Episode 185 — AMMA — How to Recognize, Reward, and Motivate Your Team

Your team members are people, not machines. Understanding them is the first step to getting them to do their best work for your organization — and feel great about it.

In this episode of The Game Changing Attorney Podcast, Michael Mogill will equip you to recognize, reward, and motivate your team effectively.

You’ll learn:

  • The right and wrong way to recognize your team members’ contributions
  • How understanding strengths and weaknesses can align your team
  • Strategies to motivate and reward your people that actually work
Episode 185 — AMMA — How to Recognize, Reward, and Motivate Your Team
Show Notes:

Wield your influence intentionally. “Your words can weigh a thousand pounds, and this can go both ways. If you were to criticize a member of your team, when that comes from you, the CEO, that weighs a thousand pounds. That person could be thinking about that for months. Similarly, on the other side, if you were to recognize someone for something that they did in your firm, they can think about that for months as well — and now their performance improves. So why would you not want to recognize them for a performance that goes beyond expectations?”

The right way to play favorites. “If you don’t want to be accused of favoritism, make it a meritocracy. Make it objective. Base it on specific things. If you’re giving everybody recognition — ‘thank you for coming in today; thank you for just having a pulse; thank you for being a warm body; we’re going to promote you just simply because you’ve existed long enough’ — I think that can go in the wrong direction. But we encourage our firms to be very transparent. We have a daily dash that comes out every single day that we share with the entire organization. Every single metric, every single KPI, every single key performance indicator is shared, and everyone’s got their name next to it (myself included).

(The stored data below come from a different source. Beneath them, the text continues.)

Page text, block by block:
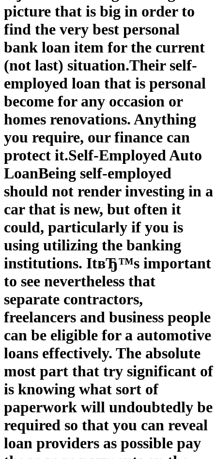
picture that is big in order to
find the very best personal
bank loan item for the current
(not last) situation.Their self-
employed loan that is personal
become for any occasion or
homes renovations. Anything
you require, our finance can
protect it.Self-Employed Auto
LoanBeing self-employed
should not render investing in a
car that is new, but often it
could, particularly if you is
using utilizing the banking
institutions. ItвЂ™s important
to see nevertheless that
separate contractors,
freelancers and business people
can be eligible for a automotive
loans effectively. The absolute
most part that try significant of
is knowing what sort of
paperwork will undoubtedly be
required so that you can reveal
loan providers as possible pay

You could see where everybody stands. So when someone’s exceeding targets, everybody knows, and it’s the same way if someone is not meeting targets. Everybody knows as well. So when you’re providing that recognition, if you don’t want to be accused of favoritism, just base it on the results. People can see it. Of course we’re going to recognize it. And look, if that’s going to make someone feel uncomfortable because someone got recognized vs. someone who didn’t, and the one that did get recognized had exceptional results and the one that didn’t is underperforming — well, isn’t that the way that it should be? I mean, that’s kind of the point.”

Is there merit to strengths assessments? “Probably one of the best things that I’ve ever done — and one of the best things that a leader can do — is to learn more about yourself. Now, you can go around asking people for feedback, of saying, ‘Hey, what are my strengths? What are my weaknesses? What am I good at?’ And they’ll give you things that may not always be accurate. It could be based on just their personal dealings with you, or they may not have full context. What a lot of these assessments do is they really shed light on how you operate, and they provide you with a lot of clarity that you may not otherwise know — and knowing these things is one of the most valuable things you can do. You want to really exponentially scale yourself as a leader, grow your organization, make more money, all these things? I would start by really taking these types of assessments seriously.”

Play to your strengths; hire to your weaknesses. “If you know this stuff about yourself in terms of here are my strengths, I’m going to play to my strengths. I’m not going to try to develop weaknesses. Then how do I kind of create an organization that can complement those strengths? So, I take what I’m good at; these are the types of things I’m going to focus on. And all the things that may not be my strengths or may not give me energy, there’s going to be somebody else for whom that is their strength. That’s the person that you can hire or delegate to. You can create this amazing organization where you are focusing on the things that give you energy, that you’re really good at — and everybody else is also focusing on the things that give them energy that they’re really good at, which could be a weakness of yours, but a strength of theirs.”

How to motivate your team. “First off, it starts by not assuming that you know what motivates somebody. When you assume that all people are motivated by the same things, you’re going to be wrong. Some people are motivated by money. Some people are motivated by recognition. Some people are motivated by status. Some people are motivated by titles. It varies by person and the best way to align with that and figure out what motivates someone is just to ask them.”